> [PROBLEM STATEMENT]: Copy each record below exactly, please, and leave its pictures out.

━━ INFORMATION GIVEN

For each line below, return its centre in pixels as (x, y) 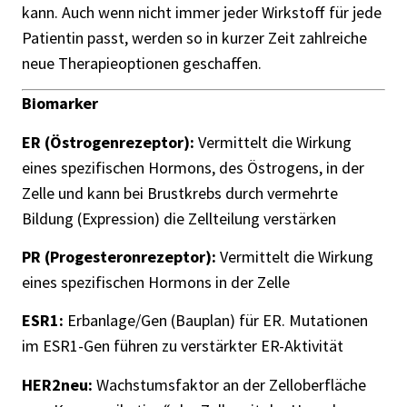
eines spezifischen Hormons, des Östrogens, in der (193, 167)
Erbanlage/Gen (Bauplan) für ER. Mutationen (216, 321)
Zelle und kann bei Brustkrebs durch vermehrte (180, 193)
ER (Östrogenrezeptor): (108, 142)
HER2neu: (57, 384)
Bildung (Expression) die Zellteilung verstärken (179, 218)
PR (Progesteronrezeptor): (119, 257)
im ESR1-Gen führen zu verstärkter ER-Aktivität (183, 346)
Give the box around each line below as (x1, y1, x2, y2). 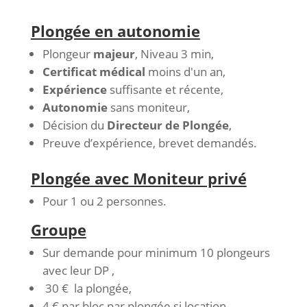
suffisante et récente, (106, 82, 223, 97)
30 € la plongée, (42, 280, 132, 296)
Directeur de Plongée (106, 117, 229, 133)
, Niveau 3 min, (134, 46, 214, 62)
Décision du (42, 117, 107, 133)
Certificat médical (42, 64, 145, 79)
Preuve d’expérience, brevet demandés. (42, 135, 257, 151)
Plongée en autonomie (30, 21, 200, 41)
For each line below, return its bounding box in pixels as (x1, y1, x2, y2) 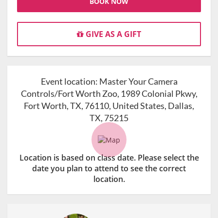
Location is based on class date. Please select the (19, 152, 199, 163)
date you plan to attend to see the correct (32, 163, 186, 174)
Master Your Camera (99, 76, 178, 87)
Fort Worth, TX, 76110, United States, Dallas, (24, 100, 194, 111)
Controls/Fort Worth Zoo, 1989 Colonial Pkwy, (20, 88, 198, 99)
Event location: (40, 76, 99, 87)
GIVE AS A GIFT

━━━━

> [OUTPUT FOR THIS EXERCISE]:
For each line below, return its centre in pixels as (x, y) 
eines spezifischen Hormons, des Östrogens, in der (193, 167)
Erbanlage/Gen (Bauplan) für ER. Mutationen (216, 321)
Zelle und kann bei Brustkrebs durch vermehrte (180, 193)
ER (Östrogenrezeptor): (108, 142)
HER2neu: (57, 384)
Bildung (Expression) die Zellteilung verstärken (179, 218)
PR (Progesteronrezeptor): (119, 257)
im ESR1-Gen führen zu verstärkter ER-Aktivität (183, 346)
Give the box around each line below as (x1, y1, x2, y2). 
suffisante et récente, (106, 82, 223, 97)
30 € la plongée, (42, 280, 132, 296)
Directeur de Plongée (106, 117, 229, 133)
, Niveau 3 min, (134, 46, 214, 62)
Décision du (42, 117, 107, 133)
Certificat médical (42, 64, 145, 79)
Preuve d’expérience, brevet demandés. (42, 135, 257, 151)
Plongée en autonomie (30, 21, 200, 41)
For each line below, return its bounding box in pixels as (x1, y1, x2, y2) 
Location is based on class date. Please select the (19, 152, 199, 163)
date you plan to attend to see the correct (32, 163, 186, 174)
Master Your Camera (99, 76, 178, 87)
Fort Worth, TX, 76110, United States, Dallas, (24, 100, 194, 111)
Controls/Fort Worth Zoo, 1989 Colonial Pkwy, (20, 88, 198, 99)
Event location: (40, 76, 99, 87)
GIVE AS A GIFT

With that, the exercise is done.